Segment Start: Data extract

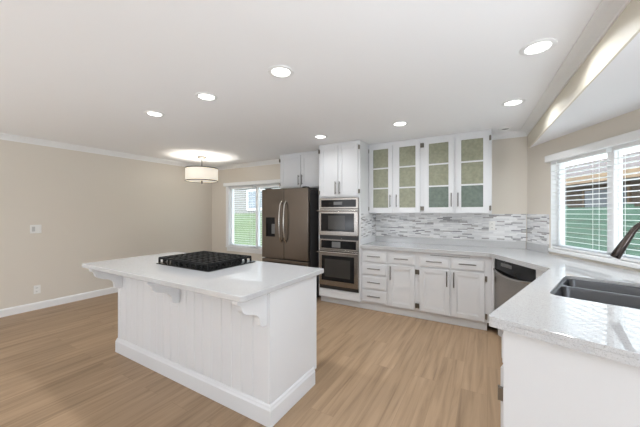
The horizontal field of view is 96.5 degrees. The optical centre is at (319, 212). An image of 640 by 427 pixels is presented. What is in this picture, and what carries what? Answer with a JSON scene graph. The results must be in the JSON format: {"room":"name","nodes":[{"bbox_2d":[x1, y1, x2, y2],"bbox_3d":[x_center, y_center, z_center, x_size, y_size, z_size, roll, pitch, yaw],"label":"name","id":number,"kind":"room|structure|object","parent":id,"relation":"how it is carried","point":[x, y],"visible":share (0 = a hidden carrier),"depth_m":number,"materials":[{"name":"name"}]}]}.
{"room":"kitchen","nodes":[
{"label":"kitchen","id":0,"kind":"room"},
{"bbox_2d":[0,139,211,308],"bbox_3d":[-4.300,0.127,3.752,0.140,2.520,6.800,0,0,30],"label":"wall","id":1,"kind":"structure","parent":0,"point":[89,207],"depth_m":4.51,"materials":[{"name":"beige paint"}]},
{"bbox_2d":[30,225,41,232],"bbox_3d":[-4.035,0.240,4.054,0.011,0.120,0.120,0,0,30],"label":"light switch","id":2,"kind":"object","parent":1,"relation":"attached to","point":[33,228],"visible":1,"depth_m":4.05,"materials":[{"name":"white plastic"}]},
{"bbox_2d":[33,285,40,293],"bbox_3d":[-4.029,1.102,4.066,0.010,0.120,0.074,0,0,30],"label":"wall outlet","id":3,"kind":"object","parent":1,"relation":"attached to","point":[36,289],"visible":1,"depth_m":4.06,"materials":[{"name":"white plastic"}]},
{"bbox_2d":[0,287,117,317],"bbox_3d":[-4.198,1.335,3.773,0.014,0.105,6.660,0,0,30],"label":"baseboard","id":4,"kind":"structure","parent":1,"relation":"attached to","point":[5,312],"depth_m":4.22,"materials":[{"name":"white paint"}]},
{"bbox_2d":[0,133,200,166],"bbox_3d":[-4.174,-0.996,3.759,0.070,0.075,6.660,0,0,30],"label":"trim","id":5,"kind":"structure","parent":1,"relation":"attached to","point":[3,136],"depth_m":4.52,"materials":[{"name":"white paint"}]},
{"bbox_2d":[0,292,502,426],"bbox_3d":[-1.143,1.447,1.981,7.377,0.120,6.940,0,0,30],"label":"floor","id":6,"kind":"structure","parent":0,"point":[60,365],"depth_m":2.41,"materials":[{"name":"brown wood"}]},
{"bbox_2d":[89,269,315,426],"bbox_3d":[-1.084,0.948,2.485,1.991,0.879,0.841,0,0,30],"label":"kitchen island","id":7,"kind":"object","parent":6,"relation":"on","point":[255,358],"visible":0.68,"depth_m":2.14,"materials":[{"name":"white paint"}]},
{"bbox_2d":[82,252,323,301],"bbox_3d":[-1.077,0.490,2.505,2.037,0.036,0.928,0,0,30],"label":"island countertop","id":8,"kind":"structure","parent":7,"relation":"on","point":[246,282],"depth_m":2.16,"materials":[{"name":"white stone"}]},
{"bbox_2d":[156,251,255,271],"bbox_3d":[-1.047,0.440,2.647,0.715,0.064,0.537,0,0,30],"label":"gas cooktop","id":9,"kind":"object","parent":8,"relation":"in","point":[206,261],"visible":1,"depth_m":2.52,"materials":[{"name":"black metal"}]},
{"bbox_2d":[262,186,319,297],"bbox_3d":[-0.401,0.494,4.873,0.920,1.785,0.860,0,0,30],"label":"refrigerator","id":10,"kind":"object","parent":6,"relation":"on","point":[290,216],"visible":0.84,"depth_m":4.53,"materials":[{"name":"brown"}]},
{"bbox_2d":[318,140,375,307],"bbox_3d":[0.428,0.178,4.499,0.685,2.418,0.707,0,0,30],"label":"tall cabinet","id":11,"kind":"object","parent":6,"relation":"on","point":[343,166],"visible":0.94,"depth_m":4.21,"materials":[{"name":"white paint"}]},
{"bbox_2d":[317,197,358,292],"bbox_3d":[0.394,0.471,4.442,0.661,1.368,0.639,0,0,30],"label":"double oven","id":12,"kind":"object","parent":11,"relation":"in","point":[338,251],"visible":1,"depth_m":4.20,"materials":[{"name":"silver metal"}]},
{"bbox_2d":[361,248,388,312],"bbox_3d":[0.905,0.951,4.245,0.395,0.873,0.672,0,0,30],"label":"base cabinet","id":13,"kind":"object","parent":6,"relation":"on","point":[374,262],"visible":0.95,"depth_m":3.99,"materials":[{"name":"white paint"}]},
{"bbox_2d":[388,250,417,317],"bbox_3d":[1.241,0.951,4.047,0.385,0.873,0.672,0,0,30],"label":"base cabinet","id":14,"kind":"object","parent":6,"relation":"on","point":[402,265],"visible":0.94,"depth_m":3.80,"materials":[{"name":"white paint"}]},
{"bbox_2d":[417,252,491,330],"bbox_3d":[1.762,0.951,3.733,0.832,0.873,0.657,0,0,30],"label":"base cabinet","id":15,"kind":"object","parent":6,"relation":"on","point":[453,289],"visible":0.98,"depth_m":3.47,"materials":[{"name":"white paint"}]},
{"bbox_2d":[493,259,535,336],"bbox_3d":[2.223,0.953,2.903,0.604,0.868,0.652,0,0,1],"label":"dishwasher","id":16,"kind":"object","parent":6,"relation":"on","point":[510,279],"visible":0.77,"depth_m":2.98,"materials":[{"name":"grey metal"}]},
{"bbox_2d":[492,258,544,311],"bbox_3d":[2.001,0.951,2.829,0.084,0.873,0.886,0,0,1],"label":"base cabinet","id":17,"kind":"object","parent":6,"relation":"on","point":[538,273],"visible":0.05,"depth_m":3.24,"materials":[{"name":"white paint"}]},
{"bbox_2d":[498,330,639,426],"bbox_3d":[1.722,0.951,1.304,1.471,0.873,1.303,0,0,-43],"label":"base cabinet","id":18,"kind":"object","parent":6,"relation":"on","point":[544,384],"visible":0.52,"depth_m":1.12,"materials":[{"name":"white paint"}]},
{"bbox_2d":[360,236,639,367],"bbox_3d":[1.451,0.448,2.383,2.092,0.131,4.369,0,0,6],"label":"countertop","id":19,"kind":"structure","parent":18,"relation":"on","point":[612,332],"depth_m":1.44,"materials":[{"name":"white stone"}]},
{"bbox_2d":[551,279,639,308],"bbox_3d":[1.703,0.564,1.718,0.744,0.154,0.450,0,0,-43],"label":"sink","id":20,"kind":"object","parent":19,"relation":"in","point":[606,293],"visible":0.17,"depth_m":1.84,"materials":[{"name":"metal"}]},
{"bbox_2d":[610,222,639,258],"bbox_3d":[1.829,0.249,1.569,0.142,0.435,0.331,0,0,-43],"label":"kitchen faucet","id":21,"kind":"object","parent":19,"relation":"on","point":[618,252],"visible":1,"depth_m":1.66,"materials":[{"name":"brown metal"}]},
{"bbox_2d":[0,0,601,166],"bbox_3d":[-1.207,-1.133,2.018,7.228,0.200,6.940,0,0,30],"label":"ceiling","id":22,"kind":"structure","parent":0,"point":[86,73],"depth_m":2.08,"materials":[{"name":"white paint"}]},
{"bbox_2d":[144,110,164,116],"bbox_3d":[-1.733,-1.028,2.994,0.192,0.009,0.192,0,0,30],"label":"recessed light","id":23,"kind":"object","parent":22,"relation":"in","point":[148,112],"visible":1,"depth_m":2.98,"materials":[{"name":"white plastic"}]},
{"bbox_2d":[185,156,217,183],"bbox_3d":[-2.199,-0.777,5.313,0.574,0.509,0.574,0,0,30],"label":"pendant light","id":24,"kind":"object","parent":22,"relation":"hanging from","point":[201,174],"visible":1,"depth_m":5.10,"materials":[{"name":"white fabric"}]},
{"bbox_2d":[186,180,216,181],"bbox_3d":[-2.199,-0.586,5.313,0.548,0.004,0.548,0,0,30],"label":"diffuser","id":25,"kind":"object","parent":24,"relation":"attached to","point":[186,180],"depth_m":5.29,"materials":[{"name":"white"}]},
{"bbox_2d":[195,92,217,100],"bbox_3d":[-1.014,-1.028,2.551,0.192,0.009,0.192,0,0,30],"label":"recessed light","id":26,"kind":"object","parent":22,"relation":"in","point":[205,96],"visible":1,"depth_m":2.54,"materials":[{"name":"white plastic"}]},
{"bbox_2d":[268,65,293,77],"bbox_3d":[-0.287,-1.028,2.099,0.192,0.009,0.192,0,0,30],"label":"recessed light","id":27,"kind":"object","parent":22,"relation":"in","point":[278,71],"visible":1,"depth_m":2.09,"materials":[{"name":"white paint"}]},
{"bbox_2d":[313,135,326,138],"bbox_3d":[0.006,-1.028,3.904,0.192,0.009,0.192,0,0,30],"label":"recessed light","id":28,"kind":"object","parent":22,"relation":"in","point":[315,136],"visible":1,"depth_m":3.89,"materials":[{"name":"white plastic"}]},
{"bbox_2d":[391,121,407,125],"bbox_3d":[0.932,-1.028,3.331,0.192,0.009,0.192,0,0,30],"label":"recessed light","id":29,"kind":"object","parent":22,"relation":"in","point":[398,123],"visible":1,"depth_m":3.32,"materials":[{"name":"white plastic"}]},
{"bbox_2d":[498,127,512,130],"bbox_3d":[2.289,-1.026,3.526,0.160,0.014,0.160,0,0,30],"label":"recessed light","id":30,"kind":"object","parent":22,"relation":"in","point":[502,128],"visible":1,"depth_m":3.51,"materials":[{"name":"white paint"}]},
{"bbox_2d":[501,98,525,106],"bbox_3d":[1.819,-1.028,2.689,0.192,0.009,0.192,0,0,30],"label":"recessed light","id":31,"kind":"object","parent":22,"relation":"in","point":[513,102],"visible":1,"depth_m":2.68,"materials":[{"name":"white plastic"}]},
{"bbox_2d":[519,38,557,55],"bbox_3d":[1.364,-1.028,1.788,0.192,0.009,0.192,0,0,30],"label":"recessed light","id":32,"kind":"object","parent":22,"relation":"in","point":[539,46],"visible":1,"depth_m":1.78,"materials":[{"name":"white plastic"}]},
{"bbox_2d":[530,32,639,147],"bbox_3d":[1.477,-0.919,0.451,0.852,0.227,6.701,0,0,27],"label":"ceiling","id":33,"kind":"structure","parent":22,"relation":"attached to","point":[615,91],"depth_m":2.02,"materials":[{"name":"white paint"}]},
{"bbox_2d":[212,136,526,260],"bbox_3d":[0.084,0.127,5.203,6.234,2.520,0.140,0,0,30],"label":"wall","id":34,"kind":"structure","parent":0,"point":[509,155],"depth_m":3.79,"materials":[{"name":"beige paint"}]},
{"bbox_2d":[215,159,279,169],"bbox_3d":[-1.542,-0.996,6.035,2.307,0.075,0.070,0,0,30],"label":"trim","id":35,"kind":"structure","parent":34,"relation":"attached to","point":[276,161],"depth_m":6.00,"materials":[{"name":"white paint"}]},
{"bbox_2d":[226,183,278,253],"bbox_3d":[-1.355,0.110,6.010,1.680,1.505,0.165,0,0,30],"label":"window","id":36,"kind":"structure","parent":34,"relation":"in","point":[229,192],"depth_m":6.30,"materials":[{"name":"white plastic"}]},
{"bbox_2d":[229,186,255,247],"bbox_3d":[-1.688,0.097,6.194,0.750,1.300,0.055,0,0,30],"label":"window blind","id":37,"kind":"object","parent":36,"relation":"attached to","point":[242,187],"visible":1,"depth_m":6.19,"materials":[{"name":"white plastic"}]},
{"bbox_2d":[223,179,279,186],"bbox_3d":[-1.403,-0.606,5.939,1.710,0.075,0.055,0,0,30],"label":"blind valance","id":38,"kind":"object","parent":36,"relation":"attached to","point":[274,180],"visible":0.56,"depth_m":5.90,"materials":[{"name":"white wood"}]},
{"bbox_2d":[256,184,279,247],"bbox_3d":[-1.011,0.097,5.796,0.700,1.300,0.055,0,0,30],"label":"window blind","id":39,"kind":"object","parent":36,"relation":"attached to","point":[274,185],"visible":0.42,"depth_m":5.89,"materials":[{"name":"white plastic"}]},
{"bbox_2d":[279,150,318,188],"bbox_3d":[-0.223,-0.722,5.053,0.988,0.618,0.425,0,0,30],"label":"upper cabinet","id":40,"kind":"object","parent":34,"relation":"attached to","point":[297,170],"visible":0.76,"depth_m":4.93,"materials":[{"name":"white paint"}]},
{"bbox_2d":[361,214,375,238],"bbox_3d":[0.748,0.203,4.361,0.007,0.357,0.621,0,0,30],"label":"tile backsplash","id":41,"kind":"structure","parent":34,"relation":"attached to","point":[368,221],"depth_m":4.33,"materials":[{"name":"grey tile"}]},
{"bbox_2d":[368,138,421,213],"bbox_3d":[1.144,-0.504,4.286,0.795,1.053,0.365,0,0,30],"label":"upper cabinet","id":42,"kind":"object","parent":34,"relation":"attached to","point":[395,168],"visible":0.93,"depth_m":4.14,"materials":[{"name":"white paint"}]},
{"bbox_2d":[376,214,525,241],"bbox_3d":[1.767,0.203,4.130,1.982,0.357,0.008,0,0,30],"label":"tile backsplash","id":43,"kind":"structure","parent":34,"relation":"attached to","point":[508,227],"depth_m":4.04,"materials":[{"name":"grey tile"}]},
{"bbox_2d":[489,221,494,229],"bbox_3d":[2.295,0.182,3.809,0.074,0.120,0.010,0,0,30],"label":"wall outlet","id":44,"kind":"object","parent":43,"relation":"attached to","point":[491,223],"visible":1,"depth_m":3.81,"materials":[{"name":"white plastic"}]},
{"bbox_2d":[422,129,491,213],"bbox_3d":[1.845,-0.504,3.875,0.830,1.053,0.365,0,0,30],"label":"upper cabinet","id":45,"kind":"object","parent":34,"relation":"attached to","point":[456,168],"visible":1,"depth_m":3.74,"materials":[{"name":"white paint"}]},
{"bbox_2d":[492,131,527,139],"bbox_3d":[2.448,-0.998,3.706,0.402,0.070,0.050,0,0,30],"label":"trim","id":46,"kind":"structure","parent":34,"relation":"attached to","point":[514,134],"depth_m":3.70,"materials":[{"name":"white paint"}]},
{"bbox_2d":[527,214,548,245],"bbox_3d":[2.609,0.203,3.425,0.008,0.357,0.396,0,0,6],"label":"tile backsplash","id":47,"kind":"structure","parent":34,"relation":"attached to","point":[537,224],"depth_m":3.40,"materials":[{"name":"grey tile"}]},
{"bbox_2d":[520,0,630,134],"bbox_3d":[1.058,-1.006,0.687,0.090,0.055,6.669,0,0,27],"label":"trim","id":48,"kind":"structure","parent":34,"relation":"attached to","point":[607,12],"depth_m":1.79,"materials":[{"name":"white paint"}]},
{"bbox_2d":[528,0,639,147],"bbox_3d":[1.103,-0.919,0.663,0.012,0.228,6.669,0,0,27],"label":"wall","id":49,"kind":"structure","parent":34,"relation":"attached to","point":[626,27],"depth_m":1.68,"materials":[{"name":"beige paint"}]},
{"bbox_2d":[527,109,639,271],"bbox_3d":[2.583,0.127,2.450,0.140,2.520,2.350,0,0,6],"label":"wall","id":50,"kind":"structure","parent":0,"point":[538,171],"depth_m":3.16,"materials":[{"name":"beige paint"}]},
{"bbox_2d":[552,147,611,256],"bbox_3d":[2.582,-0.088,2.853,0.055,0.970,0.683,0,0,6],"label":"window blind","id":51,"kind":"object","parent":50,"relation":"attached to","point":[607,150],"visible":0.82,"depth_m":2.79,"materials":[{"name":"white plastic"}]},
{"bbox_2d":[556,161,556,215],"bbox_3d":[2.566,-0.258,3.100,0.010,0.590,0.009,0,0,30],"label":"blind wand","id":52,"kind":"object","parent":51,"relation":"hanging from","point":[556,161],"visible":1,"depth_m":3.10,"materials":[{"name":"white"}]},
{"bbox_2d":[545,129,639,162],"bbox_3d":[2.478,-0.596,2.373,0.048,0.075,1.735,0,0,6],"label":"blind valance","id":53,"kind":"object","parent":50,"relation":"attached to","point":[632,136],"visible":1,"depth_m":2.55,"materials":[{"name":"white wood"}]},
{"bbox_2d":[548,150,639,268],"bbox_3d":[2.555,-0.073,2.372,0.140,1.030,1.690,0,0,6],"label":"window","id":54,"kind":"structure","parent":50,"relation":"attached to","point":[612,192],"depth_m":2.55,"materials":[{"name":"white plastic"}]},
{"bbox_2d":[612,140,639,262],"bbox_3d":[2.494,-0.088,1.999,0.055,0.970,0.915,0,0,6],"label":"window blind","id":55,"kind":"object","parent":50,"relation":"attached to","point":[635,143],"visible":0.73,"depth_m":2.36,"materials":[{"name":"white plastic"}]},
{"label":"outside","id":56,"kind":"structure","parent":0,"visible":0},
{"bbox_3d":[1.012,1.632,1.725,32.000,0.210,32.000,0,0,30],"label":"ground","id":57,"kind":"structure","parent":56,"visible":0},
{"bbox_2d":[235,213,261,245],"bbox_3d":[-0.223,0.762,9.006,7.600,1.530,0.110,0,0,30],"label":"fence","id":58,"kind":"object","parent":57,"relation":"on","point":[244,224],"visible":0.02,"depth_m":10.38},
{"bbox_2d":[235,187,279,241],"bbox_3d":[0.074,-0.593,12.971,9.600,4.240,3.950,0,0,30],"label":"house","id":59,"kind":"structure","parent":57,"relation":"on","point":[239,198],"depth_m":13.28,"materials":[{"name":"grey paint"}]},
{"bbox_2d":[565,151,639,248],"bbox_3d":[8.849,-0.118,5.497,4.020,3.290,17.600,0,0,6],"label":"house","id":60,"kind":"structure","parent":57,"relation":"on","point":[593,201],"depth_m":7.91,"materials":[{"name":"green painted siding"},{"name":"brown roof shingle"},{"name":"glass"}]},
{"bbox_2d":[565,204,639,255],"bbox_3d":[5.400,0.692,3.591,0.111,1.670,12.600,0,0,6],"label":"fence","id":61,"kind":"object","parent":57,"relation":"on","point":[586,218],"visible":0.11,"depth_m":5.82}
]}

Segment End: Data extract

▸ **Problem**
Among the lines above, which hold the word "island"? Report each one.

▸ **Exercise output**
{"bbox_2d":[89,269,315,426],"bbox_3d":[-1.084,0.948,2.485,1.991,0.879,0.841,0,0,30],"label":"kitchen island","id":7,"kind":"object","parent":6,"relation":"on","point":[255,358],"visible":0.68,"depth_m":2.14,"materials":[{"name":"white paint"}]},
{"bbox_2d":[82,252,323,301],"bbox_3d":[-1.077,0.490,2.505,2.037,0.036,0.928,0,0,30],"label":"island countertop","id":8,"kind":"structure","parent":7,"relation":"on","point":[246,282],"depth_m":2.16,"materials":[{"name":"white stone"}]},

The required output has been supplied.